The Minnesota Court of Appeals first addressed the September 2010 order recognizing the August 2010 satisfaction of the contract for deed. The Crandalls claim that the order’s stipulated satisfaction functioned as an assignment to them of vendors’ rights, vesting in them a fee title interest in the property. However, neither the satisfaction nor the order is an assignment. An assignment requires the grantor’s manifest intention to assign a specific right. The satisfaction of the contract for deed only releases the Crandalls from contract obligations. Further, the district court had already transferred title to the City in its July 2010 order. When the satisfaction was executed in August, the vendors had no title to transfer to the Crandalls. So the Minnesota Court of Appeals held that the September order did not grant vendors’ rights to or vest fee title to the property in the Crandalls.

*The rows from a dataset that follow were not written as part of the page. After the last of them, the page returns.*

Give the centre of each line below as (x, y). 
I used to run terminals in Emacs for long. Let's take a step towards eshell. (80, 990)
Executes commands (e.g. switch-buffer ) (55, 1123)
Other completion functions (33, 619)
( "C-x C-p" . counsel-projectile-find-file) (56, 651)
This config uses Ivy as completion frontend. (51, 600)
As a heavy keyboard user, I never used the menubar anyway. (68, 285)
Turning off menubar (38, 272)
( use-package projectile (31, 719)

Both the Crandalls and the City argue that the district court misinterpreted section 117.187, which states: “For the purposes of this section, ‘owner’ is defined as the person or entity that holds fee title to the property.” The Crandalls argued that they are entitled to minimum compensation as contract for deed vendees. Though section 117.187 is restricted to “owners,” the Crandalls claim that contract for deed vendees are still considered owners. Section 117.036, enacted at the same time as section 117.187, defines “owner” as “fee owner, contract purchaser, or business lessee who is entitled to condemnation compensation under a lease.” This section indicates that the legislature classifies fee owners and contract purchasers separately, but “contract purchaser” is not expressly defined nor is the term used elsewhere in regards to real estate. The Minnesota Court of Appeals concluded that “contract purchaser” must include contract for deed purchasers. To interpret “fee title” owner in section 117.187 to include contract for deed vendees would mean that “contract purchaser” in section 117.036 is superfluous. So it must be inferred that the legislature intended to exclude contract for deed purchasers from the scope of section 117.187. If the legislature wanted to include contract purchasers in section 117.187,  it would have included them explicitly. In fact, “fee owners” traditionally includes only those holding legal title.

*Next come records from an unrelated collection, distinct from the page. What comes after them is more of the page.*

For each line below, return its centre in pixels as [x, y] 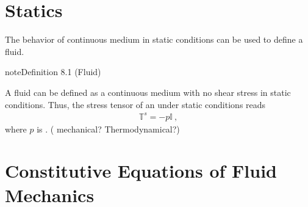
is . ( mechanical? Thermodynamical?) [108, 129]
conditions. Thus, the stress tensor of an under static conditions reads [135, 104]
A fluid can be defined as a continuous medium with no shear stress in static [148, 92]
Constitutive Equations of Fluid [141, 171]
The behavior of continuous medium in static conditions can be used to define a [154, 39]
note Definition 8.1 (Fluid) [53, 72]

Furthermore, section 507.092 states that “[n]o contract for deed or deed conveying fee title to real estate shall be recorded…” The separate specification of “contract for deed” and “deed conveying fee title” shows that the legislature does not intend for a contract for deed to include fee title. Additionally, section 117.187’s history suggests that the legislature intended to exclude contract for deed vendees. When the Eminent Domain Conference Committee added the definition of “owner” to section 117.187, committee members specifically discussed the meaning of the language at issue here.  Legislative counsel Bonnie Berezovsky asserted that “fee owner would not include a purchaser under a contract for deed.” Although the opinion of legislative counsel is not proof of legislative intent, the court found her comment persuasive as a legal explanation of what is  and is not included as an “owner” in section 117.187.

Because the Crandalls were not fee title owners entitled to minimum compensation under section 117.187, the district court erred by denying the City’s motion to exclude the Crandalls’ minimum-compensation evidence at trial. The Minnesota Court of Appeals reversed and remanded the district court’s ruling.